Data engineers need observability to inspect, monitor, and debug solutions in production. Therefore, we’re introducing Extraction pipelines where you can monitor the status of data ingestions to make sure reliable and trustworthy data are flowing into the CDF data sets. When you set up extraction pipelines, you can add comprehensive documentation and email alerts. You’ll be instantly notified, can quickly start troubleshooting, and have on-the-spot contact info to data set owners and other stakeholders if ingestion issues occur. You create and view these pipelines either from the Data set lineage page while you are already working with a particular data set, or you can get a bird’s eye view across several data sets via the Monitor extraction pipeline page. Read more.
If you’re using the PostgreSQL gateway, you can add status reporting to your Azure Data Factory pipeline. If you prefer working more programmatically, the new version of the Python Extractor Utils allows building extractors with status reporting, or you can use the REST API or Python SDK. The Cognite Extractors support status reporting from our next release.
Running SQL transformations using APIs and the Python SDK significantly improves the developer experience as data engineers can manage transformations programmatically. Using the APIs/SDK, data engineers can orchestrate transformations sequentially, making it more reliable and quick. Check out the API docs and SDK docs for more information. Note that the Transformations APIs and Python SDK are in public preview and will be promoted to V1 (production use) in November 2021.
Data discovery by contextualizing engineering diagrams, typically P&IDs, has already shown its value in the market. In this release, we’ve redesigned and enhanced the Create interactive engineering diagrams process to give a delightful user experience. The new sidebar navigation guides you carefully through each step in finding, extracting, and matching tags and linking these to the asset hierarchy and other associated resource groups. New actions that improve the quality of the diagrams include approving and rejecting automatically detected tags, clearing all tags on a diagram, and better name-mapping and use of synonyms in tag detection. When you’re done creating interactive diagrams, you can convert the approved PDF files to SVG if this is your preferred format. Read the How-to guides.
The solution builders and data scientists need transparent and easily accessible documentation and information about data science scripts and models to make correct and informed operational decisions. You’ll find it all in the Cognite Industrial Data Science Library.
Industrial data analytics must be of high quality and Cognite Charts is focused on the nitty-gritty details and to give you a smooth charting experience. You’ll find function descriptions by clicking the Information icon located next to a function. Notice also that named inputs/outputs in Cognite Charts make it clear to see which are required for a function.

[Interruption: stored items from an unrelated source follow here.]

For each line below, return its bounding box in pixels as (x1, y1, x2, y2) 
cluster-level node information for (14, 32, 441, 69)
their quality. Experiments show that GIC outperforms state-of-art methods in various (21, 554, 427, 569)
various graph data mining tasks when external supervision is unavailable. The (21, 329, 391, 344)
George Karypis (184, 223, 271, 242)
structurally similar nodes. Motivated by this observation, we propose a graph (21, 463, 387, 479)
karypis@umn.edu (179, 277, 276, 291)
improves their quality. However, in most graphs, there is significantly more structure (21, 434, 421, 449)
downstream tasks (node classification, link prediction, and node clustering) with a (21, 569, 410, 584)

When you zoom in to a specific point on a time series, the aggregated values automatically switch to showing the raw data. In addition, all measurement units stored on time series in CDF are now displayed in Cognite Charts.
For the solution builders, we’ve enabled client credentials grant flow in Grafana. In some cases, for example, if you're using the Grafana free tier, you can not set up an identity provider for the whole Grafana instance. Instead, you need to set up a client credentials grant flow for each instance of the Cognite Data Source. You’ll find all the information you need to set this up in this article.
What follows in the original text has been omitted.